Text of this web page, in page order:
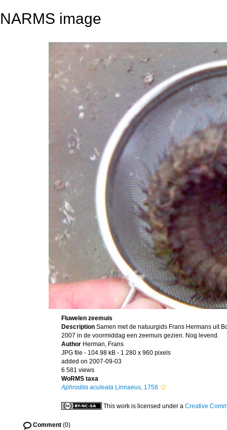
NARMS image
Fluwelen zeemuis
Description Samen met de natuurgids Frans Hermans uit
2007 in de voormiddag een zeemuis gezien. Nog levend.
Author Herman, Frans
JPG file - 104.98 kB - 1 280 x 960 pixels
added on 2007-09-03
6 581 views
WoRMS taxa
Aphrodita aculeata Linnaeus, 1758
This work is licensed under a Creative
Comment (0)
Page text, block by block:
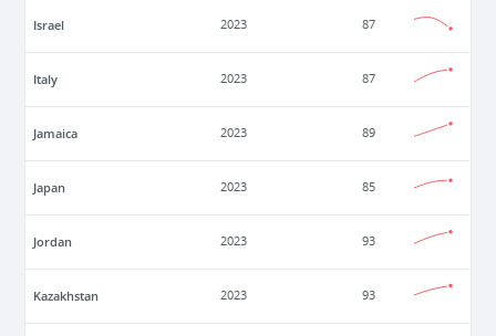
Israel 2023 87
Italy 2023 87
Jamaica 2023 89
Japan 2023 85
Jordan 2023 93
Kazakhstan 2023 93
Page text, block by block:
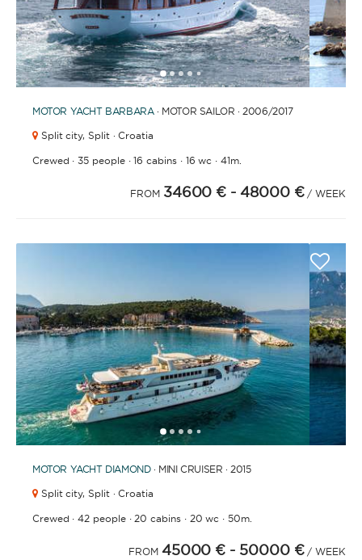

++++++++++++++++++++

* WHAT YOU NEED TO DO *
Set the pictures aside and reproduce the data above exactly.

* FINISHED EXERCISE *
Text of this web page, in page order:
NARMS image
Fluwelen zeemuis
Description Samen met de natuurgids Frans Hermans uit
2007 in de voormiddag een zeemuis gezien. Nog levend.
Author Herman, Frans
JPG file - 104.98 kB - 1 280 x 960 pixels
added on 2007-09-03
6 581 views
WoRMS taxa
Aphrodita aculeata Linnaeus, 1758
This work is licensed under a Creative
Comment (0)
Page text, block by block:
Israel 2023 87
Italy 2023 87
Jamaica 2023 89
Japan 2023 85
Jordan 2023 93
Kazakhstan 2023 93
Page text, block by block:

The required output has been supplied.